Narrativa

La Quietud

La Quietud
La Quietud

Por mucho que Jesús intentaba dormir, retomaba el sueño: tres niños lo buscaban para matarlo, lo perseguían y ordenaban a Emilio coger el cuchillo con la mano derecha, clavarlo en el corazón del padre. El cuchillo, la mano derecha, los tres niños. 

Cuchillo: 58. Asesino: 63 y 90. Niño: 3, 13 y 73. Corazón: 12 y 78. 

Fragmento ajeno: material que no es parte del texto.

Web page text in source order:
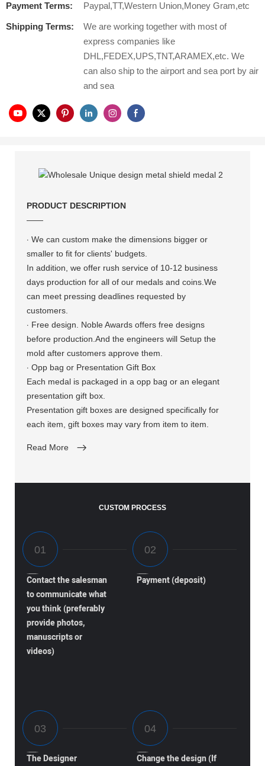
Payment Terms:
Paypal,TT,Western Union,Money Gram,etc
Shipping Terms:
We are working together with most of
express companies like
DHL,FEDEX,UPS,TNT,ARAMEX,etc. We
can also ship to the airport and sea port by air
and sea
PRODUCT DESCRIPTION
——
· We can custom make the dimensions bigger or
smaller to fit for clients' budgets.
In addition, we offer rush service of 10-12 business
days production for all of our medals and coins.We
can meet pressing deadlines requested by
customers.
· Free design. Noble Awards offers free designs
before production.And the engineers will Setup the
mold after customers approve them.
· Opp bag or Presentation Gift Box
Each medal is packaged in a opp bag or an elegant
presentation gift box.
Presentation gift boxes are designed specifically for
each item, gift boxes may vary from item to item.
Read More
CUSTOM PROCESS
Contact the salesman
to communicate what
you think (preferably
provide photos,
manuscripts or
videos)
Payment (deposit)
The Designer
Change the design (If
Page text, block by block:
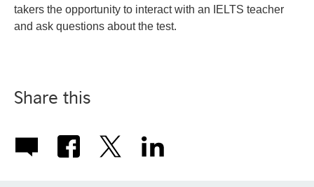
takers the opportunity to interact with an IELTS teacher
and ask questions about the test.
Share this
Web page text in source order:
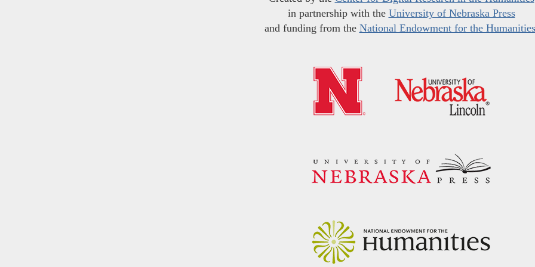
in partnership with the University of Nebraska Press
and funding from the National Endowment for the Humanities
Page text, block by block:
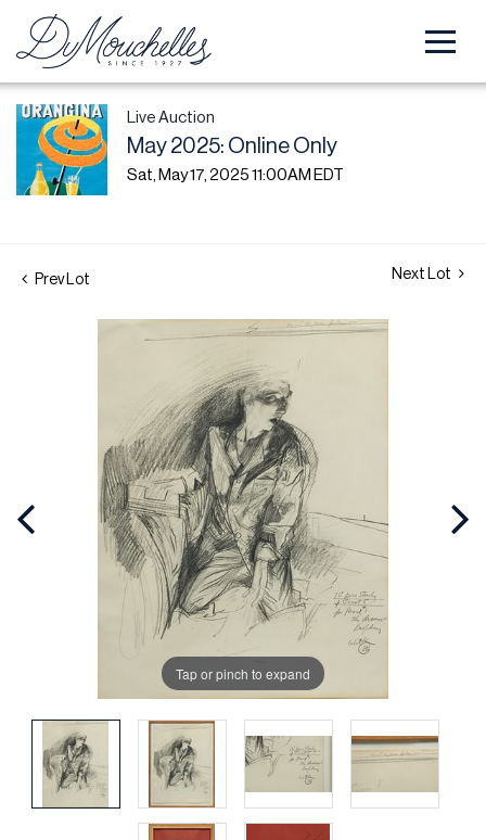
Live Auction
May 2025: Online Only
Sat, May 17, 2025 11:00AM EDT
Prev Lot Next Lot
Tap or pinch to expand
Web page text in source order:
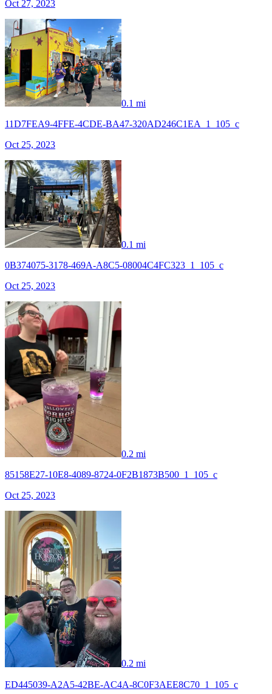
Oct 27, 2023
0.1 mi
11D7FEA9-4FFE-4CDE-BA47-320AD246C1EA_1_105_c
Oct 25, 2023
0.1 mi
0B374075-3178-469A-A8C5-08004C4FC323_1_105_c
Oct 25, 2023
0.2 mi
85158E27-10E8-4089-8724-0F2B1873B500_1_105_c
Oct 25, 2023
0.2 mi
ED445039-A2A5-42BE-AC4A-8C0F3AEE8C70_1_105_c
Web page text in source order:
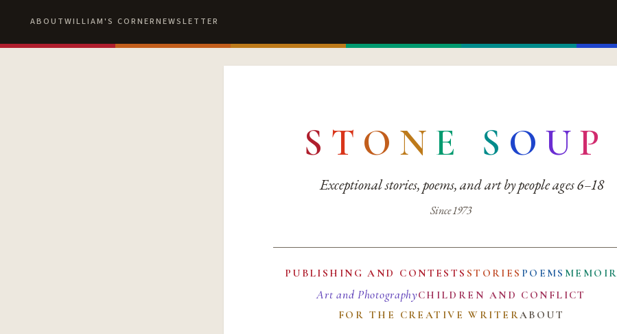
ABOUTWILLIAM'S CORNERNEWSLETTER
S T O N E S O UP
Exceptional stories, poems, and art by people ages 6–18
Since 1973
PUBLISHING AND CONTESTS STORIES POEMS MEMOIR
Art and PhotographyCHILDREN AND CONFLICT
FOR THE CREATIVE WRITERABOUT
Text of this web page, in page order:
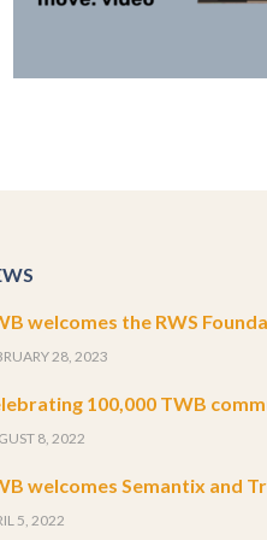
welcomes the RWS
28, 2023
100,000 TWB
8, 2022
welcomes Semantix and
5, 2022
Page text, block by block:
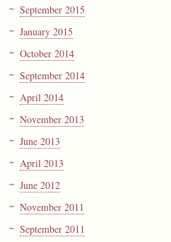
September 2015
January 2015
October 2014
September 2014
April 2014
November 2013
June 2013
April 2013
June 2012
November 2011
September 2011
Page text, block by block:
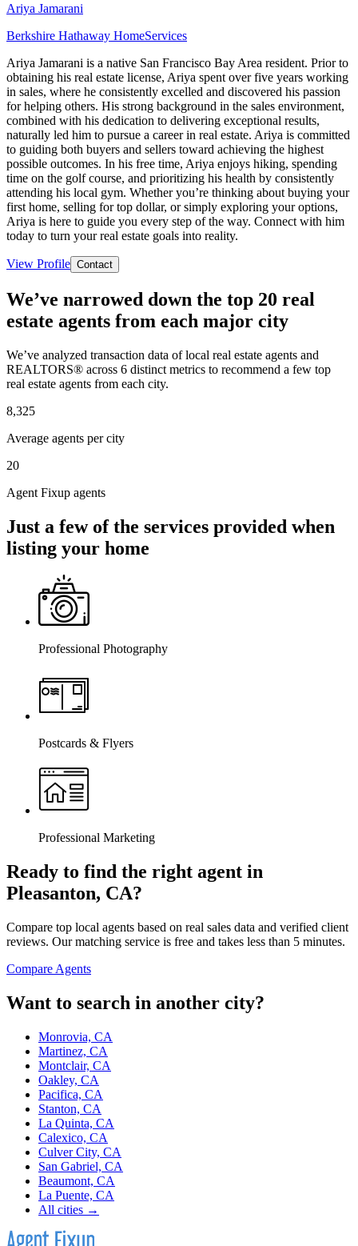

Tenía que preguntar bien. Desconocía el número de la mano. Podían ser muchas posibilidades, pero la imagen más insistente, las palabras más escuchadas eran el cuchillo y la mano derecha. 

Se sentó en la cama cuidadosamente. Mariana se hacía la dormida, le gustaba oír las reflexiones y los cálculos. 

—Si me interrumpes -le había dicho-, se me va la suerte, vieja; se nos va.

Jesús hablaba bajito, había descubierto la costumbre de Mariana. Ella se levantó y le frotó la espalda.

—Tuve un buen sueño, lo vamos a agarrar.

“No se lo puede llevar, Dios mío. Virgencita, aléjale los malos pensamientos sobre ese billete. La venta de la leña está muy mala”.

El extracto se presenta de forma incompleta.